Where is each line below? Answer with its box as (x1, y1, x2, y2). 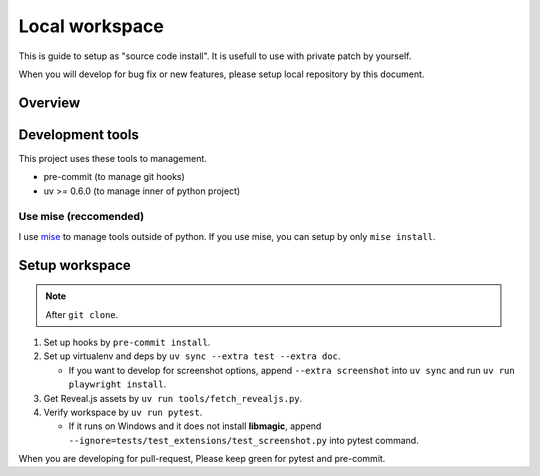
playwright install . (68, 378, 167, 390)
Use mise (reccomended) (18, 210, 145, 224)
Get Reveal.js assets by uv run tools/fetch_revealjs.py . (43, 392, 303, 404)
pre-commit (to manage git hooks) (43, 171, 185, 183)
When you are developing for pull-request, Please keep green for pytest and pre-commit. (18, 453, 386, 465)
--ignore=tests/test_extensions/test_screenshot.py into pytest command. (68, 434, 419, 446)
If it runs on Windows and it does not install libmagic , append (68, 420, 322, 432)
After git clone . (45, 308, 119, 320)
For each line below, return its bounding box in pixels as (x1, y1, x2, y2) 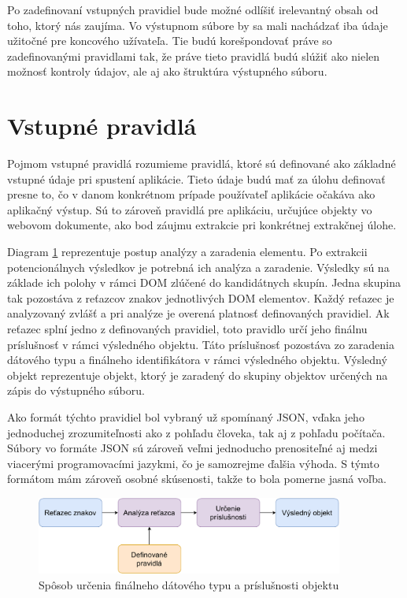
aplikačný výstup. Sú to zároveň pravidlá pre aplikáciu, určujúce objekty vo (7, 201, 372, 217)
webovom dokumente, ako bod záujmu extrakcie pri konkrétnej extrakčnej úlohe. (7, 217, 397, 233)
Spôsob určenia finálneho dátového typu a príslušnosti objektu (39, 577, 339, 593)
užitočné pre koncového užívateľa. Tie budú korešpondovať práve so (7, 32, 332, 49)
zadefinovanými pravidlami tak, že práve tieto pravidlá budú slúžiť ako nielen (7, 47, 380, 64)
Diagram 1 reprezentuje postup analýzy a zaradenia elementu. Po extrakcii (7, 243, 368, 260)
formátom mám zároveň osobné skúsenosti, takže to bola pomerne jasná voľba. (7, 470, 387, 487)
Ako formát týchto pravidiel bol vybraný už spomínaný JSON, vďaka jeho (7, 409, 364, 425)
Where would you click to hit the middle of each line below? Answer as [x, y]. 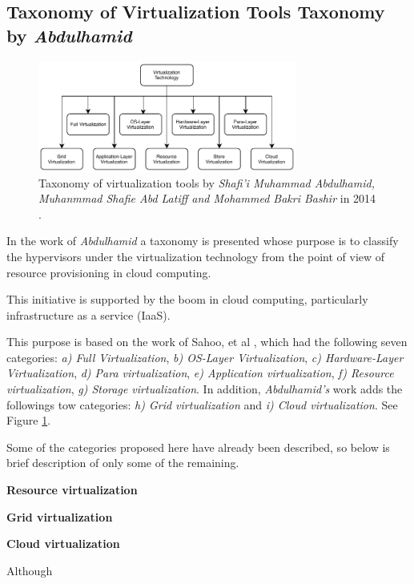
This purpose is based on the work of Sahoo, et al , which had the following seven [207, 342]
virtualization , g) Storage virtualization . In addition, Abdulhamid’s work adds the [205, 389]
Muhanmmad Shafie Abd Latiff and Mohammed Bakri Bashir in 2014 [207, 198]
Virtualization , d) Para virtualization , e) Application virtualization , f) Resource [200, 373]
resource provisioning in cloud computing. [109, 272]
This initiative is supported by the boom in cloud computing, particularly [187, 299]
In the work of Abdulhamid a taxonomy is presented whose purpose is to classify [203, 241]
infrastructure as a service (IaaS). [88, 314]
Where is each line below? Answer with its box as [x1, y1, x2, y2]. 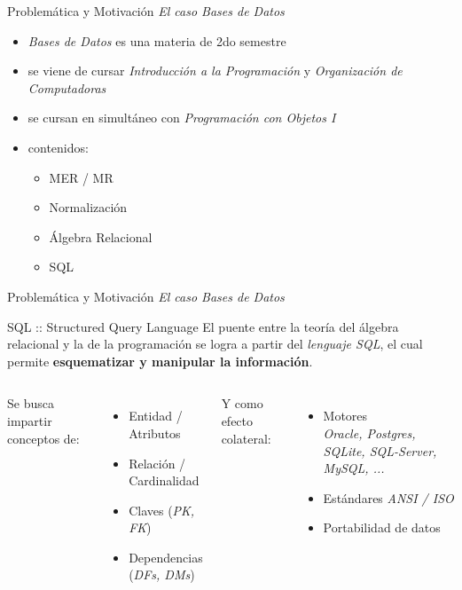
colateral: [221, 429, 271, 447]
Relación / [129, 453, 186, 472]
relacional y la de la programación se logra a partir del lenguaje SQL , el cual [7, 334, 423, 353]
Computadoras [27, 78, 106, 97]
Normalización [49, 198, 128, 216]
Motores [323, 406, 368, 425]
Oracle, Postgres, [323, 423, 416, 442]
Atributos [129, 423, 181, 442]
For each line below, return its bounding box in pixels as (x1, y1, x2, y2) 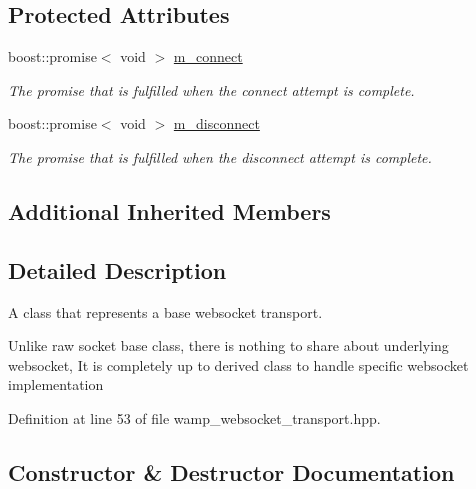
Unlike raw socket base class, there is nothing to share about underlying (8, 335, 449, 356)
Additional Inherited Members (8, 195, 331, 226)
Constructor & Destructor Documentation (8, 456, 455, 487)
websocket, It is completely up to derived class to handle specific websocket (8, 354, 469, 375)
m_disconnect (173, 113, 260, 134)
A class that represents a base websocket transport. (8, 301, 323, 322)
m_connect (173, 46, 243, 67)
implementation (8, 374, 104, 395)
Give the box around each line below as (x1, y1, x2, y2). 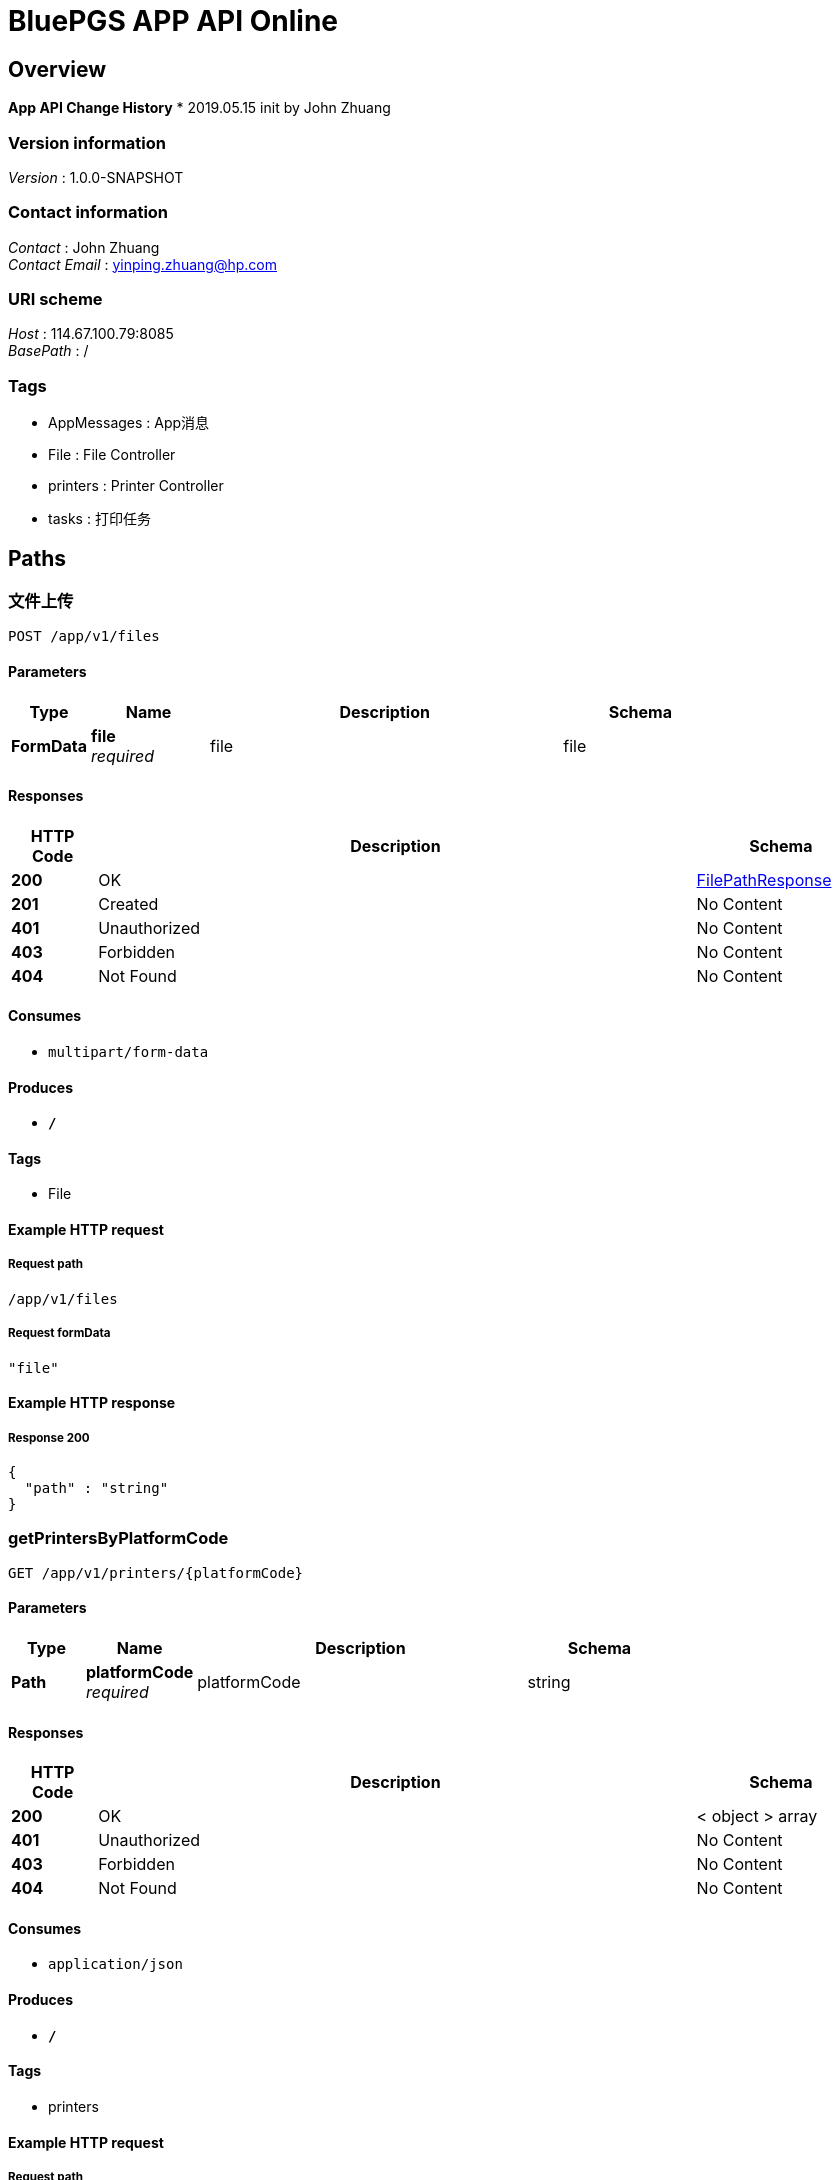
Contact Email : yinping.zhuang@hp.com (8, 255, 277, 273)
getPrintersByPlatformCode (8, 1528, 229, 1549)
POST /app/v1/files (8, 628, 160, 645)
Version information (8, 132, 166, 153)
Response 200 (8, 1430, 90, 1445)
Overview (8, 56, 107, 82)
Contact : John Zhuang (8, 238, 160, 256)
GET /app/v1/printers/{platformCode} (8, 1564, 304, 1581)
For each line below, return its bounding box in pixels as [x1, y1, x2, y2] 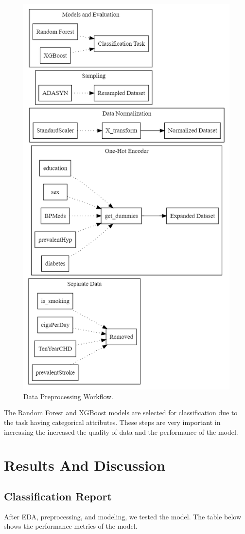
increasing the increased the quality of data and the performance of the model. [4, 426, 238, 437]
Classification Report [4, 489, 112, 504]
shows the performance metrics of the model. [4, 521, 138, 531]
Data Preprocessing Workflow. [23, 391, 114, 401]
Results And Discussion [4, 455, 166, 475]
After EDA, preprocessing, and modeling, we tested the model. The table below [4, 511, 241, 521]
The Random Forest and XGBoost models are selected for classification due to [4, 407, 238, 418]
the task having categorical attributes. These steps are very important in [4, 417, 221, 427]
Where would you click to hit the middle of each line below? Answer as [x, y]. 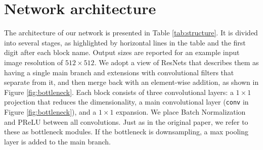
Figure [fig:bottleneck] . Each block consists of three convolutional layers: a [119, 92]
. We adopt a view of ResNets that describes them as [177, 62]
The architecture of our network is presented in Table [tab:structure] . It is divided [131, 33]
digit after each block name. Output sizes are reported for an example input [122, 52]
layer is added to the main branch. [57, 141]
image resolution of [34, 62]
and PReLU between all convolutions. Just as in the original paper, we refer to [126, 121]
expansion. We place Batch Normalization [181, 111]
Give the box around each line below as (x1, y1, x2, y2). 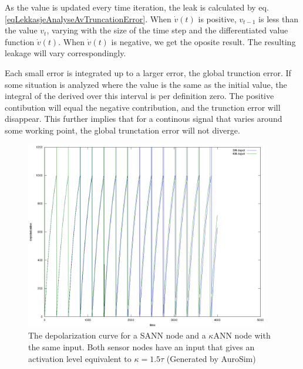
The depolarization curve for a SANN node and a (28, 329, 206, 341)
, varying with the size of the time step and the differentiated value (46, 24, 288, 36)
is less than (258, 12, 298, 25)
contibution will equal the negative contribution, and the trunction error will (5, 101, 281, 113)
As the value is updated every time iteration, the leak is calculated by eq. (5, 1, 269, 13)
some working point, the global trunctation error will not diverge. (5, 124, 240, 136)
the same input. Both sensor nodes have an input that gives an (28, 341, 255, 353)
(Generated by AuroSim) (166, 352, 256, 364)
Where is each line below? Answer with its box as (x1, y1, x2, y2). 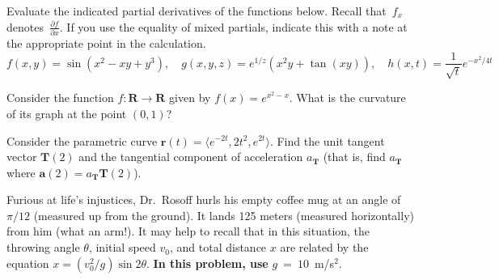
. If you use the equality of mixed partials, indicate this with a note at (59, 18, 408, 35)
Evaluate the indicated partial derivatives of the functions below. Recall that (6, 2, 387, 19)
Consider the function (6, 89, 114, 106)
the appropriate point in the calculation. (6, 34, 206, 51)
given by (169, 89, 211, 106)
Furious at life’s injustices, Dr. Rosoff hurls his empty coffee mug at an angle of (6, 191, 401, 208)
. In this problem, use (146, 254, 269, 271)
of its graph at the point (6, 104, 127, 121)
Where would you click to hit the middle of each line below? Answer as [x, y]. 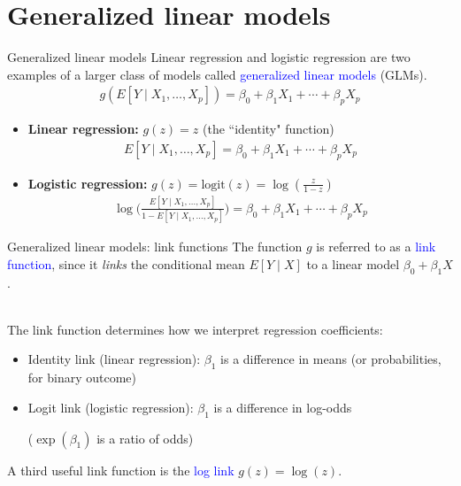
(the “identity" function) [269, 129]
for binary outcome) [82, 378]
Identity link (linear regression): [114, 359]
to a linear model [353, 263]
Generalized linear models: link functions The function [155, 247]
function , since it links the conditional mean [126, 263]
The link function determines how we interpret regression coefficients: [195, 329]
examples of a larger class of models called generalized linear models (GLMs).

==========

» EXERCISE BRIEF
Leave out the pictures and give the listing above again exactly.

» RESPONSE BOX
Where is each line below? Answer with its box as (x1, y1, x2, y2). 
playwright install . (68, 378, 167, 390)
Use mise (reccomended) (18, 210, 145, 224)
Get Reveal.js assets by uv run tools/fetch_revealjs.py . (43, 392, 303, 404)
pre-commit (to manage git hooks) (43, 171, 185, 183)
When you are developing for pull-request, Please keep green for pytest and pre-commit. (18, 453, 386, 465)
--ignore=tests/test_extensions/test_screenshot.py into pytest command. (68, 434, 419, 446)
If it runs on Windows and it does not install libmagic , append (68, 420, 322, 432)
After git clone . (45, 308, 119, 320)
For each line below, return its bounding box in pixels as (x1, y1, x2, y2) 
aplikačný výstup. Sú to zároveň pravidlá pre aplikáciu, určujúce objekty vo (7, 201, 372, 217)
webovom dokumente, ako bod záujmu extrakcie pri konkrétnej extrakčnej úlohe. (7, 217, 397, 233)
Spôsob určenia finálneho dátového typu a príslušnosti objektu (39, 577, 339, 593)
užitočné pre koncového užívateľa. Tie budú korešpondovať práve so (7, 32, 332, 49)
zadefinovanými pravidlami tak, že práve tieto pravidlá budú slúžiť ako nielen (7, 47, 380, 64)
Diagram 1 reprezentuje postup analýzy a zaradenia elementu. Po extrakcii (7, 243, 368, 260)
formátom mám zároveň osobné skúsenosti, takže to bola pomerne jasná voľba. (7, 470, 387, 487)
Ako formát týchto pravidiel bol vybraný už spomínaný JSON, vďaka jeho (7, 409, 364, 425)
Where would you click to hit the middle of each line below? Answer as [x, y]. 
This purpose is based on the work of Sahoo, et al , which had the following seven [207, 342]
virtualization , g) Storage virtualization . In addition, Abdulhamid’s work adds the [205, 389]
Muhanmmad Shafie Abd Latiff and Mohammed Bakri Bashir in 2014 [207, 198]
Virtualization , d) Para virtualization , e) Application virtualization , f) Resource [200, 373]
resource provisioning in cloud computing. [109, 272]
This initiative is supported by the boom in cloud computing, particularly [187, 299]
In the work of Abdulhamid a taxonomy is presented whose purpose is to classify [203, 241]
infrastructure as a service (IaaS). [88, 314]
Where is each line below? Answer with its box as [x1, y1, x2, y2]. 
colateral: [221, 429, 271, 447]
Relación / [129, 453, 186, 472]
relacional y la de la programación se logra a partir del lenguaje SQL , el cual [7, 334, 423, 353]
Computadoras [27, 78, 106, 97]
Normalización [49, 198, 128, 216]
Motores [323, 406, 368, 425]
Oracle, Postgres, [323, 423, 416, 442]
Atributos [129, 423, 181, 442]
For each line below, return its bounding box in pixels as (x1, y1, x2, y2) 
Unlike raw socket base class, there is nothing to share about underlying (8, 335, 449, 356)
Additional Inherited Members (8, 195, 331, 226)
Constructor & Destructor Documentation (8, 456, 455, 487)
websocket, It is completely up to derived class to handle specific websocket (8, 354, 469, 375)
m_disconnect (173, 113, 260, 134)
A class that represents a base websocket transport. (8, 301, 323, 322)
m_connect (173, 46, 243, 67)
implementation (8, 374, 104, 395)
Give the box around each line below as (x1, y1, x2, y2). 
Contact Email : yinping.zhuang@hp.com (8, 255, 277, 273)
getPrintersByPlatformCode (8, 1528, 229, 1549)
POST /app/v1/files (8, 628, 160, 645)
Version information (8, 132, 166, 153)
Response 200 (8, 1430, 90, 1445)
Overview (8, 56, 107, 82)
Contact : John Zhuang (8, 238, 160, 256)
GET /app/v1/printers/{platformCode} (8, 1564, 304, 1581)
For each line below, return its bounding box in pixels as [x1, y1, x2, y2] 
increasing the increased the quality of data and the performance of the model. [4, 426, 238, 437]
Classification Report [4, 489, 112, 504]
shows the performance metrics of the model. [4, 521, 138, 531]
Data Preprocessing Workflow. [23, 391, 114, 401]
Results And Discussion [4, 455, 166, 475]
After EDA, preprocessing, and modeling, we tested the model. The table below [4, 511, 241, 521]
The Random Forest and XGBoost models are selected for classification due to [4, 407, 238, 418]
the task having categorical attributes. These steps are very important in [4, 417, 221, 427]
Where would you click to hit the middle of each line below? Answer as [x, y]. 
Figure [fig:bottleneck] . Each block consists of three convolutional layers: a [119, 92]
. We adopt a view of ResNets that describes them as [177, 62]
The architecture of our network is presented in Table [tab:structure] . It is divided [131, 33]
digit after each block name. Output sizes are reported for an example input [122, 52]
layer is added to the main branch. [57, 141]
image resolution of [34, 62]
and PReLU between all convolutions. Just as in the original paper, we refer to [126, 121]
expansion. We place Batch Normalization [181, 111]
Give the box around each line below as (x1, y1, x2, y2). 
The depolarization curve for a SANN node and a (28, 329, 206, 341)
, varying with the size of the time step and the differentiated value (46, 24, 288, 36)
is less than (258, 12, 298, 25)
contibution will equal the negative contribution, and the trunction error will (5, 101, 281, 113)
As the value is updated every time iteration, the leak is calculated by eq. (5, 1, 269, 13)
some working point, the global trunctation error will not diverge. (5, 124, 240, 136)
the same input. Both sensor nodes have an input that gives an (28, 341, 255, 353)
(Generated by AuroSim) (166, 352, 256, 364)
Where is each line below? Answer with its box as (x1, y1, x2, y2). 
. If you use the equality of mixed partials, indicate this with a note at (59, 18, 408, 35)
Evaluate the indicated partial derivatives of the functions below. Recall that (6, 2, 387, 19)
Consider the function (6, 89, 114, 106)
the appropriate point in the calculation. (6, 34, 206, 51)
given by (169, 89, 211, 106)
Furious at life’s injustices, Dr. Rosoff hurls his empty coffee mug at an angle of (6, 191, 401, 208)
. In this problem, use (146, 254, 269, 271)
of its graph at the point (6, 104, 127, 121)
Where would you click to hit the middle of each line below? Answer as [x, y]. 
(the “identity" function) [269, 129]
for binary outcome) [82, 378]
Identity link (linear regression): [114, 359]
to a linear model [353, 263]
Generalized linear models: link functions The function [155, 247]
function , since it links the conditional mean [126, 263]
The link function determines how we interpret regression coefficients: [195, 329]
examples of a larger class of models called generalized linear models (GLMs).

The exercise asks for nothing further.